Le virus compromet les aspirations au sommet des alpinistes, mais il affecte aussi la sécurité économique des sherpas et met en danger la santé de tous, Sherpas et alpinistes confondus. "Bien sûr que nous sommes inquiets", commente le Dr Sangeeta Poudel, bénévole à l'Himalayan Rescue Association, une organisation à but non lucratif intervenant notamment sur le mal aigu des montagnes dans l'Himalaya népalais. Si une épidémie devait se déclarer au Camp de base, poursuit le médecin, "ce serait dramatique, une situation comparable à un tremblement de terre".
La localisation du camp de base pose particulièrement problème, car le virus pourrait être masqué ou confondu avec les symptômes généralement causés par l'altitude extrême. "Face à l’OPHA et au COVID-19, nous avons un dilemme de diagnostic, car tous deux ont des symptômes communs", explique en effet le Dr Suraj Shrestha, un autre bénévole de l'Himalayan Rescue Association. « Les symptômes ambigus comprennent la toux, la perte d'appétit et l'essoufflement, qui sont tous des symptômes courants à haute altitude ».
Les médecins du camp de base ont déjà organisé sept évacuations d'urgence, dont certaines pour des cas multiples d’OPHA. Mais comme ils ne sont pas en mesure de tester le COVID-19 au camp de base, ils ne sont pas toujours certains de leur diagnostic. Pour l'instant, les équipes actuellement sur la montagne se montrent prudentes mais ne semblent pas perturbées par ce seul résultat positif, elles poursuivent donc leur avancée normalement.
Certains s'attendaient initialement à une saison d'escalade plus calme cette année, compte-tenu de la situation sanitaire. Mais le gouvernement népalais a déjà délivré 338 permis d’ascension du toit du monde, soit presque autant que les années précédentes.
La menace du virus indien "double mutant"
Côté prévention qu’en est-il ? Au camp de base, on constate que certains portent des masques, mais c’est loin d’être le cas de tous et en toutes situations. Quant aux protocoles de distanciation sociale, ils varient considérablement selon les agences d'expédition. Certaines imposent un isolement strict quand d'autres continuent plus ou moins comme si de rien n’était. "Le camp de base est aussi grand qu'en 2019, il n'y a aucune différence", raconte ainsi Noel Hann, alpiniste arrivé d'Irlande du Nord dont c’est la troisième expédition sur l’Everest. Tout lui semble « comme à l’habitude ».
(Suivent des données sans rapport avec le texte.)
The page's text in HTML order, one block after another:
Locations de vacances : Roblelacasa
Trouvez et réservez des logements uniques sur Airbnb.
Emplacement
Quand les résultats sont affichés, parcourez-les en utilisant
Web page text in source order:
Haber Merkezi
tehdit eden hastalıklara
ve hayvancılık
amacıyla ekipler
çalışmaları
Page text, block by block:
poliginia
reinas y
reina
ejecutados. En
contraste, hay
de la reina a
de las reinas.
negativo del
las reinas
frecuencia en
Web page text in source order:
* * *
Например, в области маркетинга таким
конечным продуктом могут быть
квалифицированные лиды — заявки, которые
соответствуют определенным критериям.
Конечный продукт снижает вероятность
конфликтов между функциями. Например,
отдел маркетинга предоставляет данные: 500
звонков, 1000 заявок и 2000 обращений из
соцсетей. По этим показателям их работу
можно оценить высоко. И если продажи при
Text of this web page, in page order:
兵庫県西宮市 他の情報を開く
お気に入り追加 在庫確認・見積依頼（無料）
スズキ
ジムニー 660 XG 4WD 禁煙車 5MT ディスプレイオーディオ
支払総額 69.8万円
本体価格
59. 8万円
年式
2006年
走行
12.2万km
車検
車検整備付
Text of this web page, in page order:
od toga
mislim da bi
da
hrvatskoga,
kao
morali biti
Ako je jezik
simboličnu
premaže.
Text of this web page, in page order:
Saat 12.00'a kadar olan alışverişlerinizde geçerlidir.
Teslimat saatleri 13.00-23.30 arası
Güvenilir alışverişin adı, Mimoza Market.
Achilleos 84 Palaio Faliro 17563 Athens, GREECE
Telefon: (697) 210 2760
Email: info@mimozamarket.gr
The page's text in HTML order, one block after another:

Certes la plupart des visiteurs étrangers ont dû présenter un résultat négatif au test COVID à leur arrivée au Népal. Par ailleurs, le gouvernement exige une période de quarantaine et un second test négatif après l'arrivée, mais ces règles semblent relever largement du bon vouloir de chacun. De nombreuses personnes et agences d'expédition semblent les respecter, avec plus moins de sérieux. Une bonne partie des étrangers affirment avoir été vaccinés, ce qui apaise un peu les inquiétudes, mais la plupart des Sherpas, qui descendent de la montagne et se rendent à Katmandou plus fréquemment, n’ont pas eu accès, eux, aux vaccins.
Heureusement, le Népal a connu un taux d'infection par le COVID relativement faible depuis début janvier. À Katmandou, de nombreuses personnes portent des masques et la vie continue comme d'habitude. Cependant, les cas commencent à augmenter. Et surtout, on observe une montée en flèche du nombre de cas en Inde, où un nouveau virus extrêmement contagieux, dit « double mutant », commence à faire des ravages. Or le pays partage une frontière ouverte avec le Népal, ce qui est particulièrement inquiétant.
Pourtant, l'optimisme semble être ici de mise quant à la réussite de la saison d'alpinisme. Les médecins et les chefs d'expédition espèrent que le seul cas connu a été maîtrisé. Et en fin de compte, il semble, que pour de nombreux candidats au sommet, le coronavirus n'est jamais qu'un danger de plus sur une montagne notoirement dangereuse, comme le résume l’Irlandais Noel Hanna : "si je dois attraper le Covid, je l’attraperai. Comme tout, ça fait partie des risques. Ce n’est ni plus ni moins qu’un pari que vous acceptez de prendre".